Firstly, MVSGaussian utilizes MVS to encode geometry-aware Gaussian representations, which are then decoded into Gaussian parameters. This encoding process ensures that the geometric details of the scenes are accurately captured and represented. Secondly, the approach incorporates a hybrid Gaussian rendering technique that combines efficient volume rendering with novel view synthesis. This integration allows for high-quality rendering of new views with improved efficiency.

To facilitate rapid fine-tuning for specific scenes, MVSGaussian introduces a multi-view geometric consistent aggregation strategy. This strategy effectively aggregates point clouds generated by the generalizable model, providing a robust initialization for per-scene optimization. This feature significantly reduces the time required for fine-tuning, enabling real-time rendering with superior synthesis quality.

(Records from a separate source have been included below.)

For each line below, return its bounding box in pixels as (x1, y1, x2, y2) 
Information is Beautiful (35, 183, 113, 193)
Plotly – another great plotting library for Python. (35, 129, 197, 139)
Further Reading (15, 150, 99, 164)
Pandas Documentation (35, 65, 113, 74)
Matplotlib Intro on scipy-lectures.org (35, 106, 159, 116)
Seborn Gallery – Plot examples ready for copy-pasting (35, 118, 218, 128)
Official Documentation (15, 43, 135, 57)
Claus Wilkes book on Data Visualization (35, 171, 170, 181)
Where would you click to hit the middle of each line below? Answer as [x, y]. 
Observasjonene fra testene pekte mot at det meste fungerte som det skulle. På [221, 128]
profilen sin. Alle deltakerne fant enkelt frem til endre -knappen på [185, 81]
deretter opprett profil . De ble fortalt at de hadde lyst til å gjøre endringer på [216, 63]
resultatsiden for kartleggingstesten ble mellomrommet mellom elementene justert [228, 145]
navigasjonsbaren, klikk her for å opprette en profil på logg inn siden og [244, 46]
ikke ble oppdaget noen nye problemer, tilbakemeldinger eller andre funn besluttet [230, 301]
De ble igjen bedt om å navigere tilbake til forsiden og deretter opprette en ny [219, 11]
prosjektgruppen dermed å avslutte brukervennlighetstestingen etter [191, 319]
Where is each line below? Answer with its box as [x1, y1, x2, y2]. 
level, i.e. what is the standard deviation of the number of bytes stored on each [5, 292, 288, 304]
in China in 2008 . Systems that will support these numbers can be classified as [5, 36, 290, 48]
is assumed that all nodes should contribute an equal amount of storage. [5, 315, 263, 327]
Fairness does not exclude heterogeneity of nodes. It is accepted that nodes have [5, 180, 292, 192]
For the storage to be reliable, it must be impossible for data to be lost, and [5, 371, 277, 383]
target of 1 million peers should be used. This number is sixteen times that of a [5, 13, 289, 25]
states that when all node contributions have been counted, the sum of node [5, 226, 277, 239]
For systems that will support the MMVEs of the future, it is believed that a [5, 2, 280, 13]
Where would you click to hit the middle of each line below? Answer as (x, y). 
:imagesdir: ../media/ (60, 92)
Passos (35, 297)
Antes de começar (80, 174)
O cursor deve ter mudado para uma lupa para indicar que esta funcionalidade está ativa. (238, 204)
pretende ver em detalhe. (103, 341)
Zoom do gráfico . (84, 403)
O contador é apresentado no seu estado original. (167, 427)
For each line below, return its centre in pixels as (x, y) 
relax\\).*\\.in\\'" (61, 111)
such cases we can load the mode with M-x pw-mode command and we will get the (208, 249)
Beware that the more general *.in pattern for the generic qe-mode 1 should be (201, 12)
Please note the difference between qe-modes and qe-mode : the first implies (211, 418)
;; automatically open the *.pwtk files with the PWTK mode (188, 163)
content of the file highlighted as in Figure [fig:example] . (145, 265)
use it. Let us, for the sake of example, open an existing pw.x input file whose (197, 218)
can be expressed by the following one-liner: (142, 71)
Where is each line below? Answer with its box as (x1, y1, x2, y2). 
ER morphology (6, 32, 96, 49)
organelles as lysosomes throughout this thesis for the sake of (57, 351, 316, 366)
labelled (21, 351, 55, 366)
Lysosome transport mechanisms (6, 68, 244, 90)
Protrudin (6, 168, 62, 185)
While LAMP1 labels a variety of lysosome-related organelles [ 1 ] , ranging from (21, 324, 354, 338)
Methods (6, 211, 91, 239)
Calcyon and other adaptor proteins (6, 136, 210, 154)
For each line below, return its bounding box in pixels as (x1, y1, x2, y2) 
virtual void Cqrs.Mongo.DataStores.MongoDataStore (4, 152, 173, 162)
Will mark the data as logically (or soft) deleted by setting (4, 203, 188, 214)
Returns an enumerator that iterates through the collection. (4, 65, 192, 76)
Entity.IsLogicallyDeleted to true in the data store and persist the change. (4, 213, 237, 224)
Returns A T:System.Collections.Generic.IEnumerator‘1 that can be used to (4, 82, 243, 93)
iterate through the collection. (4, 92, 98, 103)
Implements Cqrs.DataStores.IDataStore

Compared to previous generalizable NeRF-based methods, which typically require minutes for fine-tuning and seconds for rendering each image, MVSGaussian achieves real-time rendering with enhanced synthesis quality. Additionally, it outperforms the vanilla 3D-GS in terms of view synthesis quality while requiring less computational cost for training.
Extensive experiments conducted on various datasets, including DTU, Real Forward-facing, NeRF Synthetic, and Tanks and Temples, demonstrate that MVSGaussian achieves state-of-the-art performance. The results validate its generalizability, real-time rendering speed, and fast per-scene optimization capabilities.

In summary, MVSGaussian represents a significant advancement in 3D scene reconstruction and view synthesis. Its innovative use of MVS for encoding Gaussian representations, combined with hybrid Gaussian rendering and efficient fine-tuning strategies, sets a new benchmark for performance and efficiency in this field.